Prime Minister Scott Morrison has been hit with another blow as he awaits the results of an investigation into whether cabinet minister Bridget McKenzie broke ministerial rules in her handling of the scandal-plagued sports grants scheme.
An email obtained by 10 News First suggests the PM’s office had the grants list at the centre of the scandal – seemingly a contradiction of his denial that he knew anything about the recipients of the $100 million grants scheme.
“We have just been advised by the PM’s office that there have been some projects on the list funded under another grants program,” the email from McKenzie’s office Sport Australia said. “We have been asked to make a slight adjustment.”
The adjustments concerned three electorates — none of them swing seats.
A spokesman for the Prime Minister reacted to the news by saying neither Mr Morrison “nor his office directed the Minister to fund a specific project.”
A fortnight after the Prime Minister ordered the probe, he said on Friday he had received no advice from Department of Prime Minister and Cabinet secretary Philip Gaetjens since ordering him to investigate the so-called “sports rorts” program.
Senator McKenzie has repeatedly refused to quit the Coalition frontbench following a scathing auditor-general’s report that found the $100 million program favoured marginal and targeted seats before last year’s election.

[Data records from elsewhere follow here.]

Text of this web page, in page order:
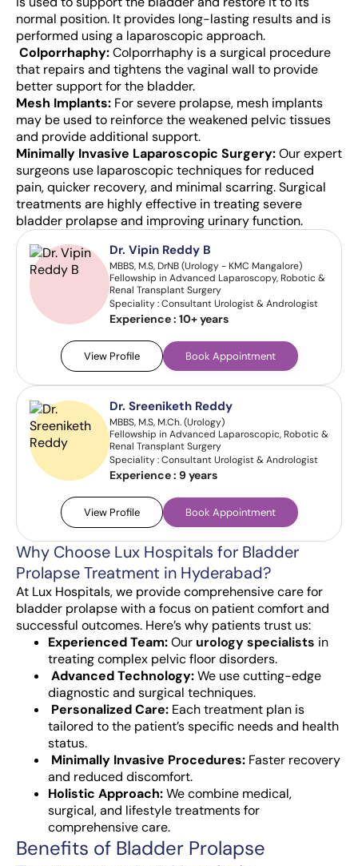
normal position. It provides long-lasting results and is
performed using a laparoscopic approach.
Colporrhaphy:Colporrhaphy is a surgical procedure
that repairs and tightens the vaginal wall to provide
better support for the bladder.
Mesh Implants: For severe prolapse, mesh implants
may be used to reinforce the weakened pelvic tissues
and provide additional support.
Minimally Invasive Laparoscopic Surgery:Our expert
surgeons use laparoscopic techniques for reduced
pain, quicker recovery, and minimal scarring.Surgical
treatments are highly effective in treating severe
bladder prolapse and improving urinary function.
Dr. Vipin Reddy B
MBBS, M.S, DrNB (Urology - KMC Mangalore)
Fellowship in Advanced Laparoscopy, Robotic &
Renal Transplant Surgery
Speciality : Consultant Urologist & Andrologist
Experience : 10+ years
View Profile Book Appointment
Dr. Sreeniketh Reddy
MBBS, M.S, M.Ch. (Urology)
Fellowship in Advanced Laparoscopic, Robotic &
Renal Transplant Surgery
Speciality : Consultant Urologist & Andrologist
Experience : 9 years
View Profile Book Appointment
Why Choose Lux Hospitals for Bladder
Prolapse Treatment in Hyderabad?
At Lux Hospitals, we provide comprehensive care for
bladder prolapse with a focus on patient comfort and
successful outcomes. Here’s why patients trust us:
Experienced Team:Our urology specialists in
treating complex pelvic floor disorders.
Advanced Technology:We use cutting-edge
diagnostic and surgical techniques.
Personalized Care: Each treatment plan is
tailored to the patient’s specific needs and health
status.
Minimally Invasive Procedures: Faster recovery
and reduced discomfort.
Holistic Approach:We combine medical,
surgical, and lifestyle treatments for
comprehensive care.
Benefits of Bladder Prolapse
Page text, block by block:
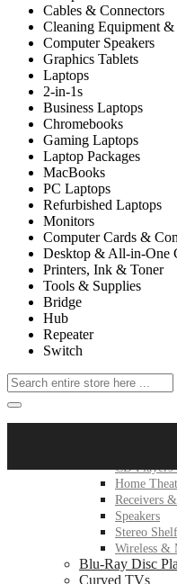
Cables & Connectors
Cleaning Equipment
Computer Speakers
Graphics Tablets
Laptops
2-in-1s
Business Laptops
Chromebooks
Gaming Laptops
Laptop Packages
MacBooks
PC Laptops
Refurbished Laptops
Monitors
Computer Cards &
Desktop & All-in-One
Printers, Ink & Toner
Tools & Supplies
Bridge
Hub
Repeater
Switch
CD
Home
Receivers
Speakers
Stereo
Wireless &
Blu-Ray Disc
Curved TVs
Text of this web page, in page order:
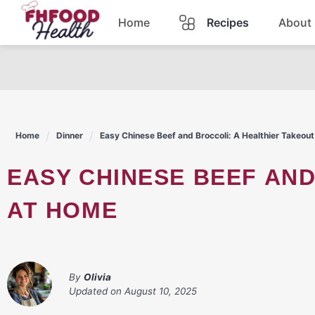
Skip
content
Home Recipes
Pasta
Lunch
About
Home Dinner Easy Chinese Beef and Broccoli: A Healthier
EASY CHINESE BEEF AND BROCCOLI: A HEALTHIER TAKEOUT
AT HOME
By Olivia
Updated on August 10, 2025
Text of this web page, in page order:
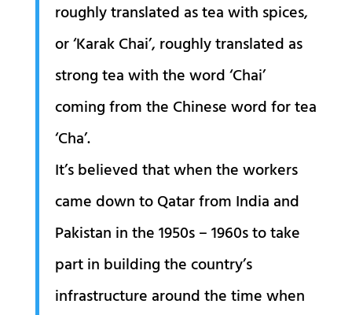
roughly translated as tea with spices,
or ‘Karak Chai’, roughly translated as
strong tea with the word ‘Chai’
coming from the Chinese word for tea
‘Cha’.
It’s believed that when the workers
came down to Qatar from India and
Pakistan in the 1950s – 1960s to take
part in building the country’s
infrastructure around the time when
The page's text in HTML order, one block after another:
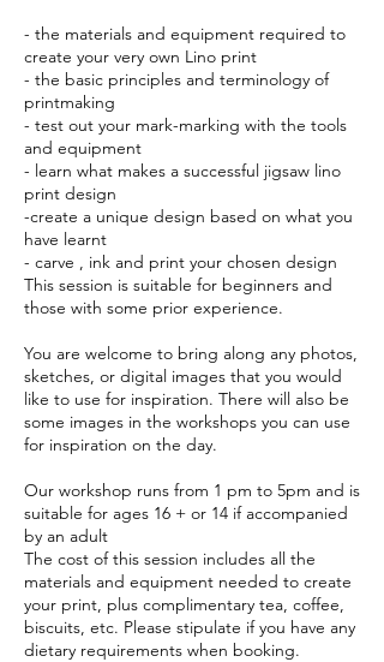
- the materials and equipment required to
create your very own Lino print
- the basic principles and terminology of
printmaking
- test out your mark-marking with the tools
and equipment
- learn what makes a successful jigsaw lino
print design
-create a unique design based on what you
have learnt
- carve , ink and print your chosen design
This session is suitable for beginners and
those with some prior experience.
You are welcome to bring along any photos,
sketches, or digital images that you would
like to use for inspiration. There will also be
some images in the workshops you can use
for inspiration on the day.
Our workshop runs from 1 pm to 5pm and is
suitable for ages 16 + or 14 if accompanied
by an adult
The cost of this session includes all the
materials and equipment needed to create
your print, plus complimentary tea, coffee,
biscuits, etc. Please stipulate if you have any
dietary requirements when booking.
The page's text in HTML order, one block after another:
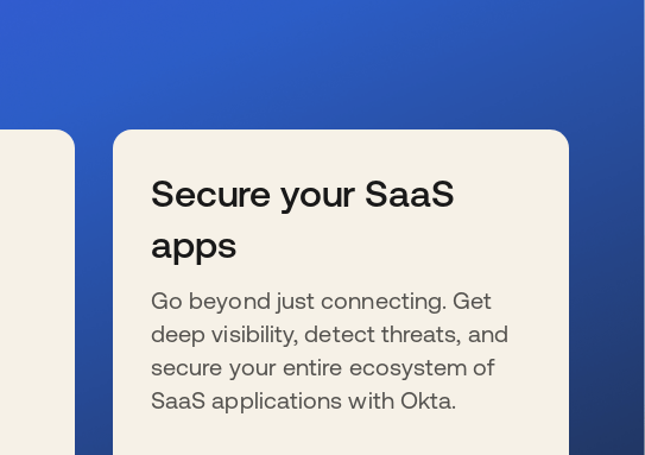
Secure your SaaS
apps
Go beyond just connecting. Get
deep visibility, detect threats, and
secure your entire ecosystem of
SaaS applications with Okta.
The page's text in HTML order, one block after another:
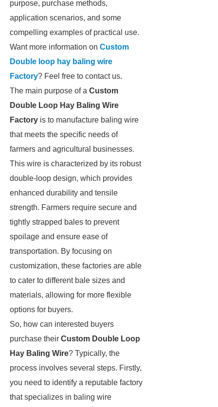
purpose, purchase methods,
application scenarios, and some
compelling examples of practical use.
Want more information on Custom
Double loop hay baling wire
Factory? Feel free to contact us.
The main purpose of a Custom
Double Loop Hay Baling Wire
Factory is to manufacture baling wire
that meets the specific needs of
farmers and agricultural businesses.
This wire is characterized by its robust
double-loop design, which provides
enhanced durability and tensile
strength. Farmers require secure and
tightly strapped bales to prevent
spoilage and ensure ease of
transportation. By focusing on
customization, these factories are able
to cater to different bale sizes and
materials, allowing for more flexible
options for buyers.
So, how can interested buyers
purchase their Custom Double Loop
Hay Baling Wire? Typically, the
process involves several steps. Firstly,
you need to identify a reputable factory
that specializes in baling wire
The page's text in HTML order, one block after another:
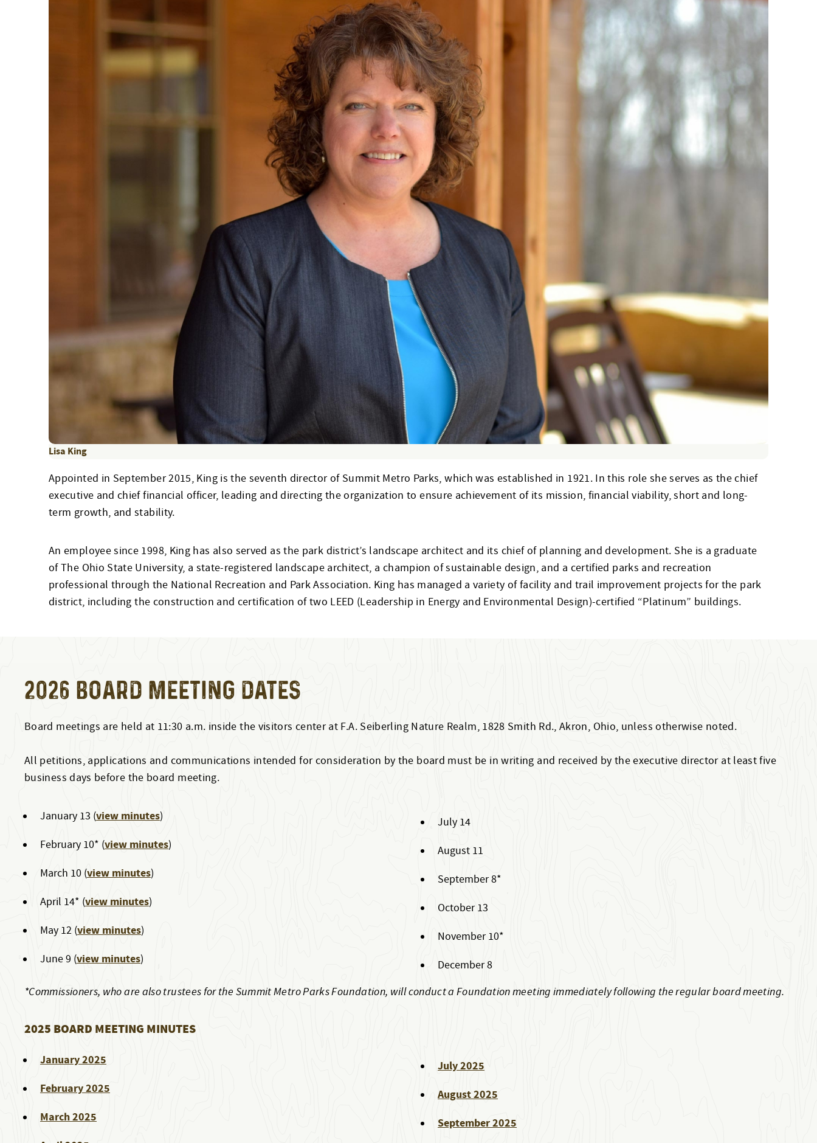
Lisa King
Appointed in September 2015, King is the seventh director of Summit Metro Parks, which was established in 1921. In this role she serves as the chief
executive and chief financial officer, leading and directing the organization to ensure achievement of its mission, financial viability, short and long-
term growth, and stability.
An employee since 1998, King has also served as the park district’s landscape architect and its chief of planning and development. She is a graduate
of The Ohio State University, a state-registered landscape architect, a champion of sustainable design, and a certified parks and recreation
professional through the National Recreation and Park Association. King has managed a variety of facility and trail improvement projects for the park
district, including the construction and certification of two LEED (Leadership in Energy and Environmental Design)-certified “Platinum” buildings.
2026 BOARD MEETING DATES
Board meetings are held at 11:30 a.m. inside the visitors center at F.A. Seiberling Nature Realm, 1828 Smith Rd., Akron, Ohio, unless otherwise noted.
All petitions, applications and communications intended for consideration by the board must be in writing and received by the executive director at least five
business days before the board meeting.
January 13 (view minutes)
February 10* (view minutes)
March 10 (view minutes)
April 14* (view minutes)
May 12 (view minutes)
June 9 (view minutes)
July 14
August 11
September 8*
October 13
November 10*
December 8
*Commissioners, who are also trustees for the Summit Metro Parks Foundation, will conduct a Foundation meeting immediately following the regular board meeting.
2025 BOARD MEETING MINUTES
January 2025
February 2025
March 2025
July 2025
August 2025
September 2025

Mr Gaetjens is also looking into a $36,000 grant the former sports minister awarded to a Victorian shooting club she is a member of.
Since Mr Morrison ordered Mr Gaetjens to look into the handling of the program, more damaging revelations have highlighted the scale of ministerial intervention.

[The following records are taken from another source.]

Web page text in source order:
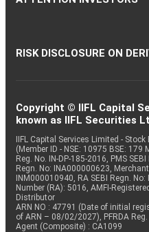
RISK DISCLOSURE ON
Copyright © IIFL Capital
known as IIFL Securities
IIFL Capital Services Limited -
(Member ID - NSE: 10975 BSE: 179
Reg. No. IN-DP-185-2016, PMS
Regn. No: INA000000623,
INM000010940, RA SEBI Regn.
Number (RA): 5016, AMFI-
Distributor
ARN NO : 47791 (Date of initial
of ARN – 08/02/2027), PFRDA
Agent (Composite) : CA1099
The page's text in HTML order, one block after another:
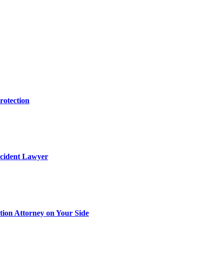
Lawyer
Attorney on Your Side
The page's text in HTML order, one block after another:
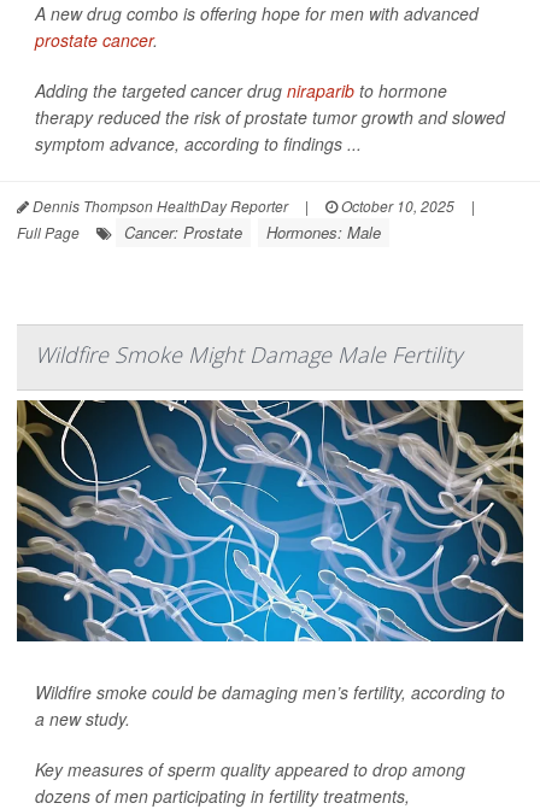
A new drug combo is offering hope for men with advanced
prostate cancer.
Adding the targeted cancer drug niraparib to hormone
therapy reduced the risk of prostate tumor growth and slowed
symptom advance, according to findings ...
Dennis Thompson HealthDay Reporter | October 10, 2025
|
Full Page
Cancer: Prostate Hormones: Male
Wildfire Smoke Might Damage Male Fertility
Wildfire smoke could be damaging men’s fertility, according to
a new study.
Key measures of sperm quality appeared to drop among
dozens of men participating in fertility treatments,
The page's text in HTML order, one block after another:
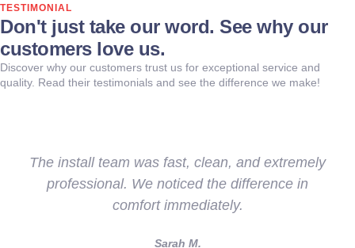
TESTIMONIAL
Don't just take our word. See why our
customers love us.
Discover why our customers trust us for exceptional service and
quality. Read their testimonials and see the difference we make!
fast, clean, and extremely
the difference in
They didn’t just
us understand our
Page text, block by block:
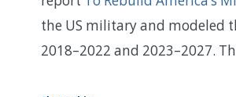
the US military and modeled
2018–2022 and 2023–2027.
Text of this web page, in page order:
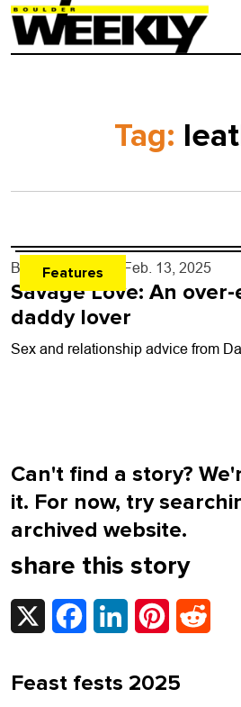
Tag:
Features
By Dan Savage - Feb. 13, 2025
Savage Love: An
daddy lover
Sex and relationship advice from
Can't find a story?
it. For now, try
archived website.
share this story
X FacebookLinkedInPinterest
Feast fests 2025
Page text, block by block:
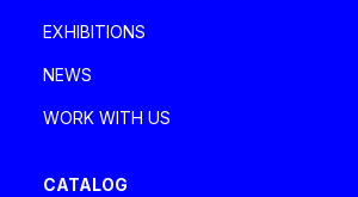
EXHIBITIONS
NEWS
WORK WITH US
CATALOG
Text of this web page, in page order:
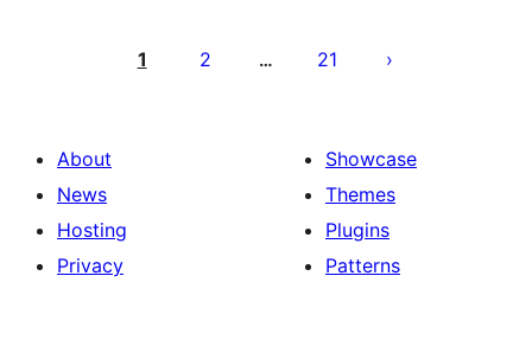
pagination
1 2 … 21
About
News
Hosting
Privacy
Showcase
Themes
Plugins
Patterns
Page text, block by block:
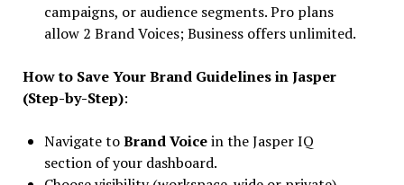
campaigns, or audience segments. Pro plans
allow 2 Brand Voices; Business offers unlimited.
How to Save Your Brand Guidelines in Jasper
(Step-by-Step):
Navigate toBrand Voicein the Jasper IQ
section of your dashboard.
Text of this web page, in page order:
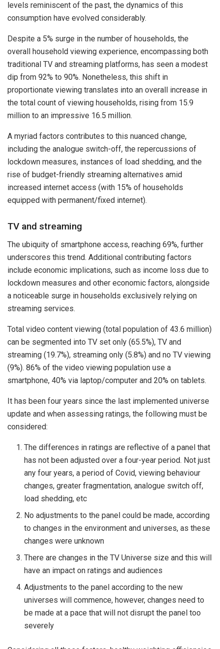
levels reminiscent of the past, the dynamics of this
consumption have evolved considerably.
Despite a 5% surge in the number of households, the
overall household viewing experience, encompassing both
traditional TV and streaming platforms, has seen a modest
dip from 92% to 90%. Nonetheless, this shift in
proportionate viewing translates into an overall increase in
the total count of viewing households, rising from 15.9
million to an impressive 16.5 million.
A myriad factors contributes to this nuanced change,
including the analogue switch-off, the repercussions of
lockdown measures, instances of load shedding, and the
rise of budget-friendly streaming alternatives amid
increased internet access (with 15% of households
equipped with permanent/fixed internet).
TV and streaming
The ubiquity of smartphone access, reaching 69%, further
underscores this trend. Additional contributing factors
include economic implications, such as income loss due to
lockdown measures and other economic factors, alongside
a noticeable surge in households exclusively relying on
streaming services.
Total video content viewing (total population of 43.6 million)
can be segmented into TV set only (65.5%), TV and
streaming (19.7%), streaming only (5.8%) and no TV viewing
(9%). 86% of the video viewing population use a
smartphone, 40% via laptop/computer and 20% on tablets.
It has been four years since the last implemented universe
update and when assessing ratings, the following must be
considered:
The differences in ratings are reflective of a panel that
has not been adjusted over a four-year period. Not just
any four years, a period of Covid, viewing behaviour
changes, greater fragmentation, analogue switch off,
load shedding, etc
No adjustments to the panel could be made, according
to changes in the environment and universes, as these
changes were unknown
There are changes in the TV Universe size and this will
have an impact on ratings and audiences
Adjustments to the panel according to the new
universes will commence, however, changes need to
be made at a pace that will not disrupt the panel too
severely

Sports Australia’s recommendations were often ignored. It also emerged this week that Sports Australia warned the Morrison government that its interference in the $100 million program was compromising the organisation’s independence.
Clubs missed out on money despite ranking far above the government agency’s threshold to award cash for projects.
Mr Morrison continues to insist that projects awarded money under the scheme were eligible. He has also denied claims the $100 program was about saving the Coalition’s skin at the 2019 federal election.
“That’s not why I did it and that’s not why the government did it,” he said, after coming under sustained questioning on the issue during an address to the National Press Club in Canberra on Wednesday.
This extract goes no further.